For more details on the methods and attributes listed above, refer to the scikit-learn documentation on logistic regression.

3. Baseline logistic regression model

Using the code provided below, insert an entry into the database for a baseline regression model.

# Fit model
baseline_model = LogisticRegression(solver='liblinear')
baseline_model.fit(X_train, y_train)

Use the identifiers model_id = 1 and model_desc = "Baseline model" for this model.

4. Reduced logistic regression model Now, create a second model using only the features included in the features_cols list below. Insert the relevant information into the corresponding tables in the database.

feature_cols = ['mean radius', 
                'texture error',
                'worst radius',
                'worst compactness',
                'worst concavity']

Use the identifiers model_id = 2 and model_desc = "Reduced model" for this model.

5. Logistic regression model with L1 penalty

Create one last model using an l1-penalty ($L_1$) term and all of the features. Insert the relevant information into the corresponding tables in the database; use the identifiers model_id = 3 and model_desc = "L1 penalty model" for this model.

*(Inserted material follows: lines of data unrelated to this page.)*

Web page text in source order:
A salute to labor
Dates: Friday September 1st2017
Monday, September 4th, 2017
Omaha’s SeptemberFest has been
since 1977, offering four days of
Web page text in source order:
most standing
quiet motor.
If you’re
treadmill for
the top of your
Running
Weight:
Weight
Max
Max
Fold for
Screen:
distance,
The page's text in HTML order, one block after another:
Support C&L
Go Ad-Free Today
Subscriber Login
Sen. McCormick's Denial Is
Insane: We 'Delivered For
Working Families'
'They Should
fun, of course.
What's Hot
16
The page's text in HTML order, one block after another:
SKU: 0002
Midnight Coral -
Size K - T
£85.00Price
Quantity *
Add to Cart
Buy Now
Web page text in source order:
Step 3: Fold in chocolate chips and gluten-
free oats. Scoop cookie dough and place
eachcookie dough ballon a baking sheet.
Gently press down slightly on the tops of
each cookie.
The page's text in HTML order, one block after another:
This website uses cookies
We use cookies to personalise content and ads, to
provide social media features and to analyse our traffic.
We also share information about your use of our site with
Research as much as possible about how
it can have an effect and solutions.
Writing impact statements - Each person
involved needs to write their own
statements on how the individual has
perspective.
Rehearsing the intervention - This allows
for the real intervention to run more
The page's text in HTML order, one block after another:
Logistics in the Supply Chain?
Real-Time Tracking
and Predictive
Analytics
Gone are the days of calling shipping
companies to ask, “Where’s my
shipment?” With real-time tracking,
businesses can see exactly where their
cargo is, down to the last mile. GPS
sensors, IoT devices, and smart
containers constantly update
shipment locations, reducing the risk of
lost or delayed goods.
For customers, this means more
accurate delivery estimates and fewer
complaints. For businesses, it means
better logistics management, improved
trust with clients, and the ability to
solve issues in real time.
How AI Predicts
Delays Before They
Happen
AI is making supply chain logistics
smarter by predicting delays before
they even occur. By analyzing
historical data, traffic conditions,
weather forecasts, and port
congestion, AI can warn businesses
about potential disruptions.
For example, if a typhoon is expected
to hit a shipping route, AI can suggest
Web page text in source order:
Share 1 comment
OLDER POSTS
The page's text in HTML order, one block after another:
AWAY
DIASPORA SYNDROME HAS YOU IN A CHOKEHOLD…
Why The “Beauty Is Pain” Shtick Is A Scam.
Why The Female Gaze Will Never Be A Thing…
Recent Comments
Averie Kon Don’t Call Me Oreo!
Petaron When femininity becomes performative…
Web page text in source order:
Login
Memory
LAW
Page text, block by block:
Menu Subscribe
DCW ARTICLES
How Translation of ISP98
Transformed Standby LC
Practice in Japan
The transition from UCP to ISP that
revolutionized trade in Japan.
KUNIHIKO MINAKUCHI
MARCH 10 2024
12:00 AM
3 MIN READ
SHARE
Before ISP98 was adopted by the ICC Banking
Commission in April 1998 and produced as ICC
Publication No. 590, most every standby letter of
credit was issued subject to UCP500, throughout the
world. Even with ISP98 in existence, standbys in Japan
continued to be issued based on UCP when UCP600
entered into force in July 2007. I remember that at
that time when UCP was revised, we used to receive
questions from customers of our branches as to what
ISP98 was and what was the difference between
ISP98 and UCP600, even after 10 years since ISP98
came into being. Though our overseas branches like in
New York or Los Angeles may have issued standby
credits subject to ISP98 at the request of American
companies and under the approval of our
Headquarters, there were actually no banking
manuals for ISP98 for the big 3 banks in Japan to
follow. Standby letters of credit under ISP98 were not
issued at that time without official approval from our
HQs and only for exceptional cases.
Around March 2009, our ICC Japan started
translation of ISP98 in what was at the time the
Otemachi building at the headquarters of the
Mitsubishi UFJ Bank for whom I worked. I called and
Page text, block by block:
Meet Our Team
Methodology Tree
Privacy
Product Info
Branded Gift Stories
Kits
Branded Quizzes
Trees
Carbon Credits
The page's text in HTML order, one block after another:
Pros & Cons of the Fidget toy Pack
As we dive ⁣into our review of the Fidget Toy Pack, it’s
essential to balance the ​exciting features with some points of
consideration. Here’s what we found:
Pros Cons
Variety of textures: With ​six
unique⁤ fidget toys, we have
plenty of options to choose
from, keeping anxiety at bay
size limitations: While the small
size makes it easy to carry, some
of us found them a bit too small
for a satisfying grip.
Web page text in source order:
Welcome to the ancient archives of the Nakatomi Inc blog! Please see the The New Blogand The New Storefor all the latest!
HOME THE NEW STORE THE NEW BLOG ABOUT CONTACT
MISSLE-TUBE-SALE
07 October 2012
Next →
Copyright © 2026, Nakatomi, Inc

Hint: Refer to the penalty parameter of the LogisticRegression class. You may need to increase the maximum number of iterations from the default value of max_iter = 100 for convergence.

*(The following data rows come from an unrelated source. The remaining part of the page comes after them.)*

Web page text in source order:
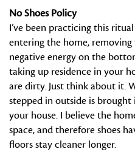
No Shoes Policy
I’ve been practicing this
entering the home,
negative energy on the
taking up residence in your
are dirty. Just think about it.
stepped in outside is
your house. I believe the
space, and therefore shoes
floors stay cleaner longer.
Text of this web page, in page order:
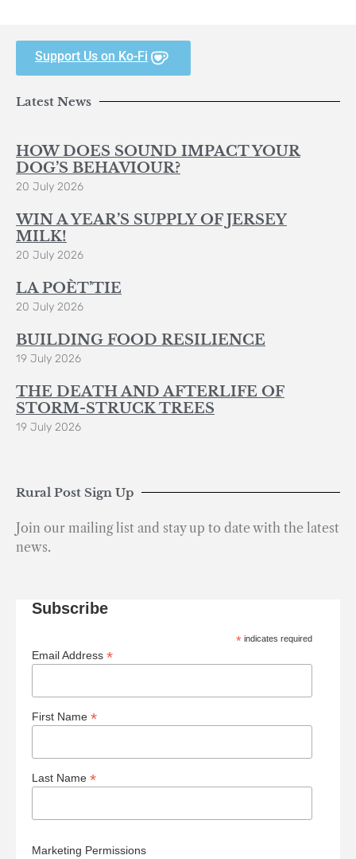
Support Us on Ko-Fi
Latest News
HOW DOES SOUND IMPACT YOUR
DOG’S BEHAVIOUR?
20 July 2026
WIN A YEAR’S SUPPLY OF JERSEY
MILK!
20 July 2026
LA POÈT’TIE
20 July 2026
BUILDING FOOD RESILIENCE
19 July 2026
THE DEATH AND AFTERLIFE OF
STORM-STRUCK TREES
19 July 2026
Rural Post Sign Up
Join our mailing list and stay up to date with the latest
news.
Subscribe
* indicates required
Email Address *
First Name *
Last Name *
Marketing Permissions
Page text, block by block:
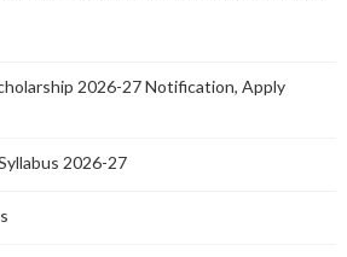
2026-27 Notification, Apply
2026-27
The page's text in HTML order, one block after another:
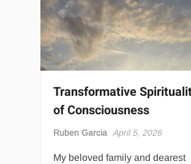
Transformative
of Consciousness
Ruben Garcia April 5, 2026
My beloved family and dearest
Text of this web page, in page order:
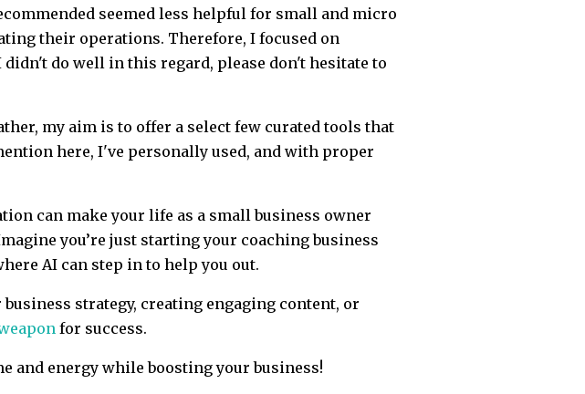
seemed less helpful for small and micro
their operations. Therefore, I focused on
do well in this regard, please don't hesitate to
my aim is to offer a select few curated tools that
here, I've personally used, and with proper
can make your life as a small business owner
you’re just starting your coaching business
AI can step in to help you out.
strategy, creating engaging content, or
for success.
and energy while boosting your business!
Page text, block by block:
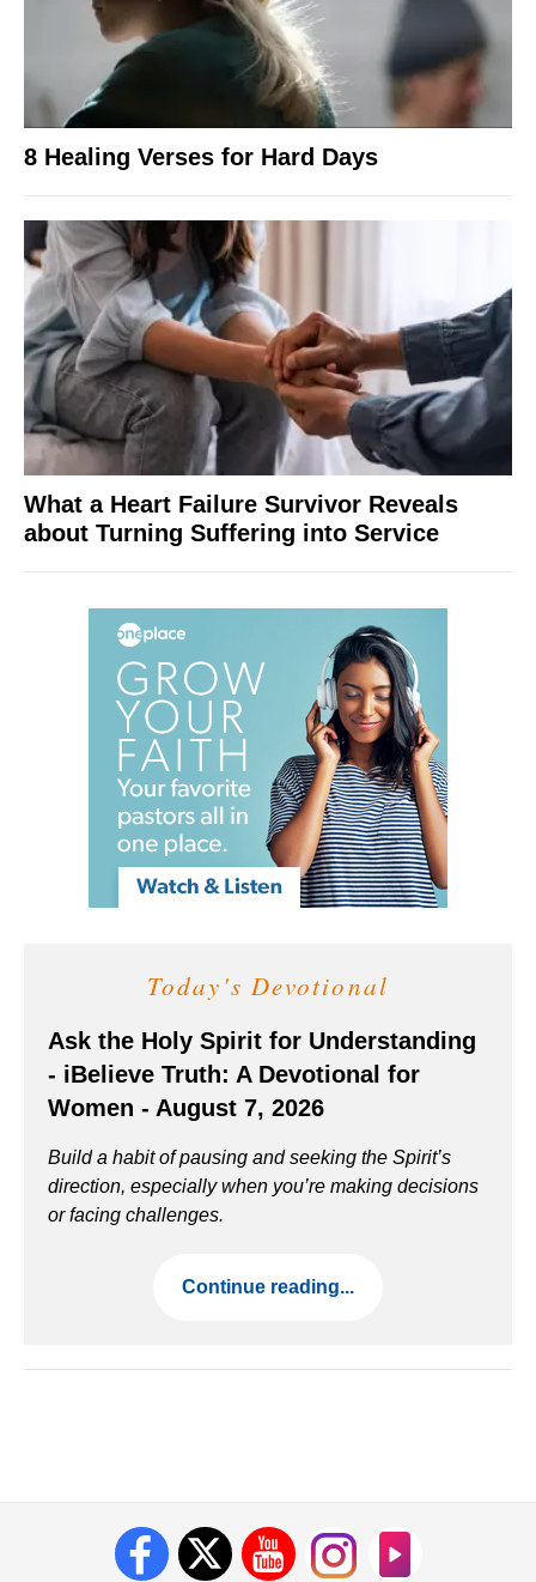
8 Healing Verses for Hard Days
What a Heart Failure Survivor Reveals
about Turning Suffering into Service
Today's Devotional
Ask the Holy Spirit for Understanding
- iBelieve Truth: A Devotional for
Women - August 7, 2026
Build a habit of pausing and seeking the Spirit’s
direction, especially when you’re making decisions
or facing challenges.
Continue reading...
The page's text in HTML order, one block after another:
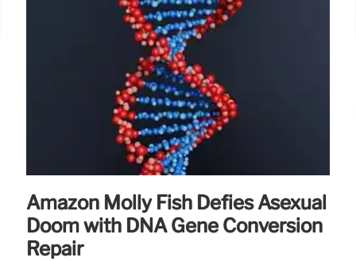
Amazon Molly Fish Defies Asexual
Doom with DNA Gene Conversion
Repair

Part C: Database queries [15 pts]

Query the database to identify the model with the highest validation score.

  • Print the id of the best model and the corresponding test score, like so:

    Best model id: ...
    Best validation score: ...

    where the ... are placeholders for your solution from the database query.

  • Print the feature names and the corresponding coefficients of that model, like so:
    feature1: 8.673
    feature2: 0.24
    ...
    where feature1/2 are the feature names followed by the coefficient value.
  • Use the coefficients extracted from the best model to reproduce the test score (accuracy) of the best performing model (as stored in the database).
    • Hint: You should be able to achieve this by overwriting the relevant variables in a new LogisticRegression object, i.e. there is no need write your own formula to generate individual predictions (you are welcome to do this if you want). You will need to run a dummy fit on this object before you are able to manually overwrite the relevant variables.
    • Remarks: This problem demonstrates a simple scenario in which someone with access to your database can easily reproduce your results.

Note: Remember to **close the database** when you are done!

Deliverables summary

In summary, for Problem 2, your deliverables are as follow:

  • regression.sqlite: Database of logistic regression models.
  • P2.py: File containing all the code you have written for Problem 2.

Congratulations! You have completed the final homework for this course!